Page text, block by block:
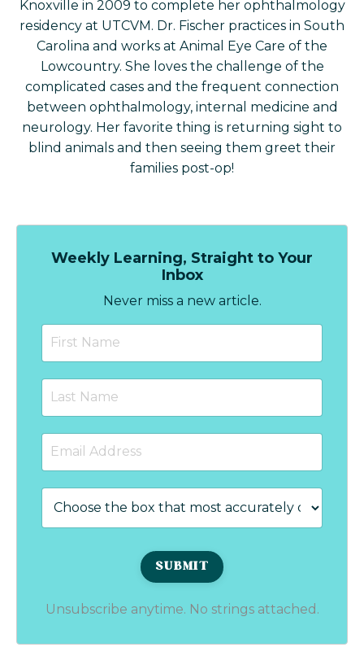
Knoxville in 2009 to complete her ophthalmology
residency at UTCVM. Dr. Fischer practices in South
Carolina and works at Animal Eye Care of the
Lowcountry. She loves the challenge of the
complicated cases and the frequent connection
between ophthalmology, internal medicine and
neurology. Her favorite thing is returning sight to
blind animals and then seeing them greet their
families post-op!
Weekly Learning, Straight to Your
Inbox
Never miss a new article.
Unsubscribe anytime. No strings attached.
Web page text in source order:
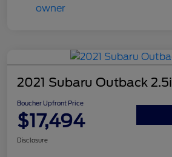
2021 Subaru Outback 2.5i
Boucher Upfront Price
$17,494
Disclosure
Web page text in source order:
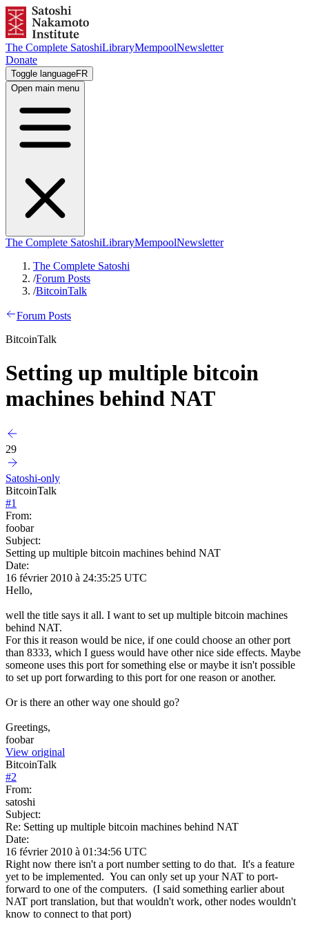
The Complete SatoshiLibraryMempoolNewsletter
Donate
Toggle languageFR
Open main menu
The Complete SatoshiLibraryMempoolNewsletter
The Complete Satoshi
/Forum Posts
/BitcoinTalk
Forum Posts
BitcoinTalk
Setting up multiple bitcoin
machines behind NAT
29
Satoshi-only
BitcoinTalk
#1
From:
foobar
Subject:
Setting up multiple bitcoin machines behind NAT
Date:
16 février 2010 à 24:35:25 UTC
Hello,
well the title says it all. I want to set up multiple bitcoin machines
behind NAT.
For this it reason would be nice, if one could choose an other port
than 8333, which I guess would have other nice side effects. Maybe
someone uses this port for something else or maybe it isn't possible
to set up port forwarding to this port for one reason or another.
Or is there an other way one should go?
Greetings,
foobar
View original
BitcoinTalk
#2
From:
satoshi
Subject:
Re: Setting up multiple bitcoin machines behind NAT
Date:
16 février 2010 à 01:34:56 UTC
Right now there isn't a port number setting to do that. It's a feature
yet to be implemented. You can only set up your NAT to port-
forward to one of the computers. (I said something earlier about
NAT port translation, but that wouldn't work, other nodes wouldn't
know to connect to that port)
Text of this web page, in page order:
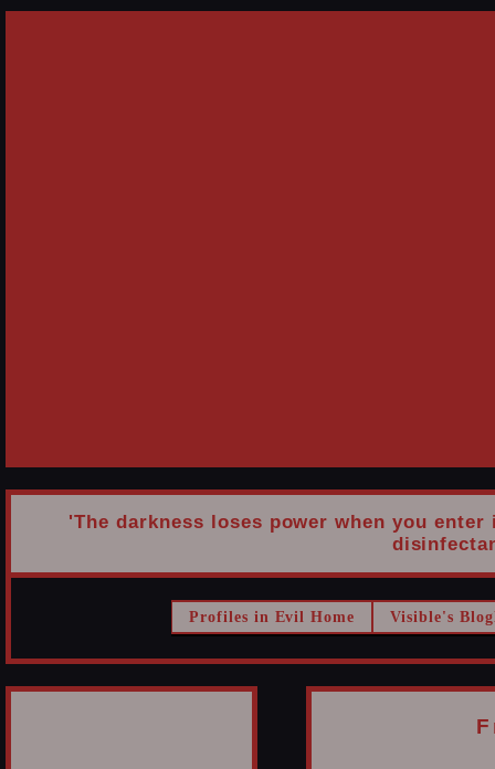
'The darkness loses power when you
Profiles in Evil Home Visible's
○ ○ ○
### PROBLEM STATEMENT
Exact repeat of the material above: every line from the one with "residency at UTCVM." through the one with "NAT port translation, but", endpoints included, and nothing more. No pictures.

### OUTPUT FOR THIS EXERCISE
residency at UTCVM. Dr. Fischer practices in South
Carolina and works at Animal Eye Care of the
Lowcountry. She loves the challenge of the
complicated cases and the frequent connection
between ophthalmology, internal medicine and
neurology. Her favorite thing is returning sight to
blind animals and then seeing them greet their
families post-op!
Weekly Learning, Straight to Your
Inbox
Never miss a new article.
Unsubscribe anytime. No strings attached.
Web page text in source order:
2021 Subaru Outback 2.5i
Boucher Upfront Price
$17,494
Disclosure
Web page text in source order:
The Complete SatoshiLibraryMempoolNewsletter
Donate
Toggle languageFR
Open main menu
The Complete SatoshiLibraryMempoolNewsletter
The Complete Satoshi
/Forum Posts
/BitcoinTalk
Forum Posts
BitcoinTalk
Setting up multiple bitcoin
machines behind NAT
29
Satoshi-only
BitcoinTalk
#1
From:
foobar
Subject:
Setting up multiple bitcoin machines behind NAT
Date:
16 février 2010 à 24:35:25 UTC
Hello,
well the title says it all. I want to set up multiple bitcoin machines
behind NAT.
For this it reason would be nice, if one could choose an other port
than 8333, which I guess would have other nice side effects. Maybe
someone uses this port for something else or maybe it isn't possible
to set up port forwarding to this port for one reason or another.
Or is there an other way one should go?
Greetings,
foobar
View original
BitcoinTalk
#2
From:
satoshi
Subject:
Re: Setting up multiple bitcoin machines behind NAT
Date:
16 février 2010 à 01:34:56 UTC
Right now there isn't a port number setting to do that. It's a feature
yet to be implemented. You can only set up your NAT to port-
forward to one of the computers. (I said something earlier about
NAT port translation, but that wouldn't work, other nodes wouldn't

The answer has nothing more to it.